Giving the physician enough information for treatment decisions is the primary requirement, but also easy applicability and time-sparing documentation are prerequisites, of disease activity monitoring in rheumatoid arthritis (RA) patients in daily routine. In clinical trials, the American College of Rheumatology (ACR) response criteria or the Disease Activity Score including 28 joints (DAS28), and consequently the European League Against Rheumatism response criteria (EULARC), are most frequently applied to measure disease activity and therapeutic efficacy (1–3).

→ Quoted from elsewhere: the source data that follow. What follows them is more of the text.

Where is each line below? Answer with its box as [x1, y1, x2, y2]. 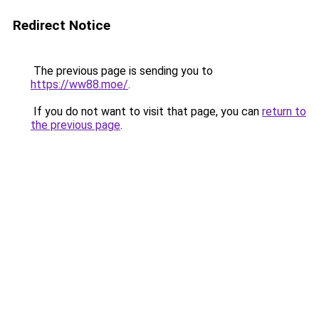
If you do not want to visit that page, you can [31, 105, 262, 118]
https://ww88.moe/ [31, 78, 128, 91]
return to [262, 105, 306, 118]
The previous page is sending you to [31, 64, 213, 78]
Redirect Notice [13, 17, 110, 33]
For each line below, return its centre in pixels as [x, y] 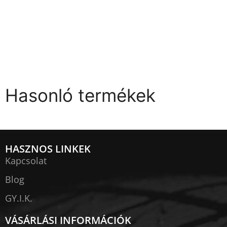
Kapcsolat [26, 161]
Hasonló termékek [80, 96]
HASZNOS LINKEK [48, 149]
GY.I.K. [19, 198]
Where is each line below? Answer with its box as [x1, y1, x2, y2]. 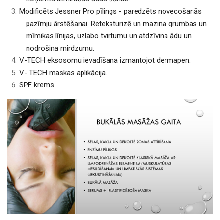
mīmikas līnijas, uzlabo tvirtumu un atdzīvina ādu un [26, 31, 192, 41]
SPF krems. [19, 81, 55, 90]
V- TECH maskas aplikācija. [19, 68, 107, 78]
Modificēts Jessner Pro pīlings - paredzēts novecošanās [19, 7, 202, 16]
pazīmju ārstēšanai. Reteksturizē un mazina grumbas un [26, 19, 207, 28]
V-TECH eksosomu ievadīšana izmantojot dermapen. [19, 56, 191, 65]
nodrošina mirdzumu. [26, 44, 94, 53]
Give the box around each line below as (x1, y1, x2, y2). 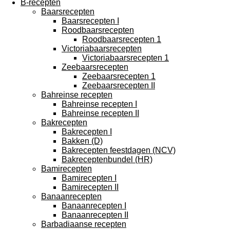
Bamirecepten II (62, 183, 119, 191)
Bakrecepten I (62, 127, 112, 136)
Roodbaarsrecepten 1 (82, 35, 161, 44)
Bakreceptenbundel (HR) (62, 155, 152, 164)
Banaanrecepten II (62, 210, 128, 219)
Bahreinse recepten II (62, 109, 139, 118)
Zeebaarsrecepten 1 (82, 72, 156, 81)
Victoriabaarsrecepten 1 (82, 53, 169, 62)
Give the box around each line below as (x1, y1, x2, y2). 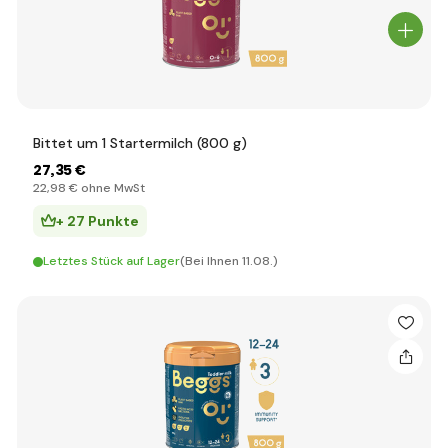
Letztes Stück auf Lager (43, 253, 180, 269)
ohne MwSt (78, 180, 145, 196)
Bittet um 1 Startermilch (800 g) (33, 134, 247, 152)
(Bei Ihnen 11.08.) (180, 253, 278, 269)
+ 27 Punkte (56, 212, 139, 230)
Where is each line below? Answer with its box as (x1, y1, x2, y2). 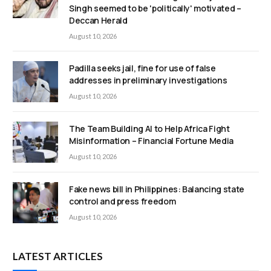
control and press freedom (69, 195, 176, 207)
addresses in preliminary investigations (69, 74, 227, 86)
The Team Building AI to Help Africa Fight (69, 122, 230, 134)
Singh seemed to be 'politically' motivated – (69, 2, 241, 14)
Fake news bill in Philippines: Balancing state (69, 183, 244, 195)
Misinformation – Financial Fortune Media (69, 134, 233, 146)
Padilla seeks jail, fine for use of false (69, 62, 216, 74)
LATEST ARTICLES (13, 250, 103, 263)
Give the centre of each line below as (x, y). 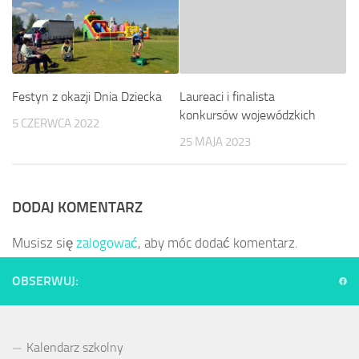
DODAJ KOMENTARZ (77, 208)
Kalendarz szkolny (75, 348)
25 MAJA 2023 (215, 141)
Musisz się (44, 243)
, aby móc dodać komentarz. (218, 243)
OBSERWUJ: (45, 281)
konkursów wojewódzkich (248, 115)
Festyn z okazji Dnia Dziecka (87, 96)
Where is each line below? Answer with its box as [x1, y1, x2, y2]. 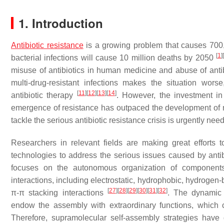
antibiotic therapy [11, 91, 77, 99]
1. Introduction [18, 14, 103, 31]
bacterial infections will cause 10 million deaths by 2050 [11, 53, 216, 62]
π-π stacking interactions [11, 188, 107, 197]
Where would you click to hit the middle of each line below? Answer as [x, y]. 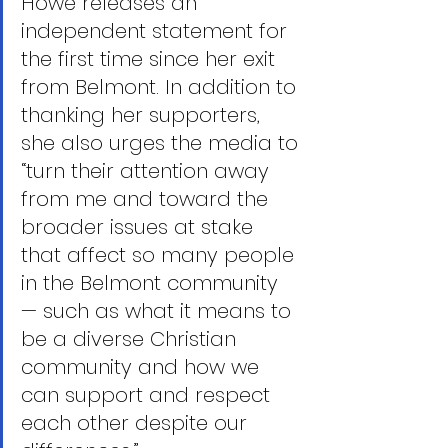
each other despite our [137, 423]
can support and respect [148, 395]
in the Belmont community [152, 283]
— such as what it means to [159, 311]
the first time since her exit [151, 59]
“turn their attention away [148, 171]
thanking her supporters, [143, 115]
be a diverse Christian [131, 339]
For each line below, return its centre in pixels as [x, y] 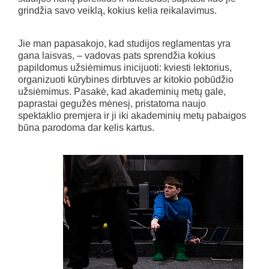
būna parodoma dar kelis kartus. [86, 127]
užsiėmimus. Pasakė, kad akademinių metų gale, [122, 91]
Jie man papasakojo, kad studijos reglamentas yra [124, 43]
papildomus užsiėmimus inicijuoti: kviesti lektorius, [125, 67]
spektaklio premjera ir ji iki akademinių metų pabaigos [132, 115]
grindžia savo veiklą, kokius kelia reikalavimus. [117, 10]
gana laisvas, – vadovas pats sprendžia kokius [117, 55]
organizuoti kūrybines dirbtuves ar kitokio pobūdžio [126, 79]
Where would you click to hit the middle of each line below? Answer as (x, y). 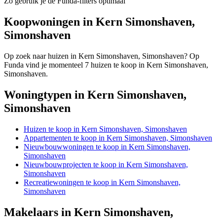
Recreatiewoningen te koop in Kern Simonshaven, (102, 182)
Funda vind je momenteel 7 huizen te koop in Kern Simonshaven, (106, 65)
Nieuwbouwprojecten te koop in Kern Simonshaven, (106, 164)
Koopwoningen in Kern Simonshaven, (99, 22)
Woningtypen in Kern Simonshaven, (95, 94)
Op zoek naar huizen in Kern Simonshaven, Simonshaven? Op (102, 56)
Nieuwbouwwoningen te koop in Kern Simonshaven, (107, 147)
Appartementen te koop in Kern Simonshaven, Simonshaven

There is consensus that the ACR response criteria do not meet the needs of daily rheumatologic practice (4). The original DAS28 consists of 4 items, namely the number of swollen and tender joints (SJC and TJC) of a 28-joint count, the visual analog scale (VAS) of patient's general health (VAS-GH scored 0–100), and the erythrocyte sedimentation rate (ESR in the first hour). The value is the result of a complicated calculation (DAS28 = 0.56 × √[t28] + 0.28 × √[sw28] + 0.70 × Ln [ESR] + 0.014 × GH). The Simplified Disease Activity Index (SDAI), however, is derived by adding the following parameters: SJC and TJC of a 28-joint count, the C-reactive protein (CRP in mg/dl), the VAS-GH (scored 0–10), and the VAS of physician's health assessment (VAS-PH scored 0–10) (5). Both scores result in absolute numbers reflecting disease activity; however, by the way of calculation, different weightings of the single items are to be expected.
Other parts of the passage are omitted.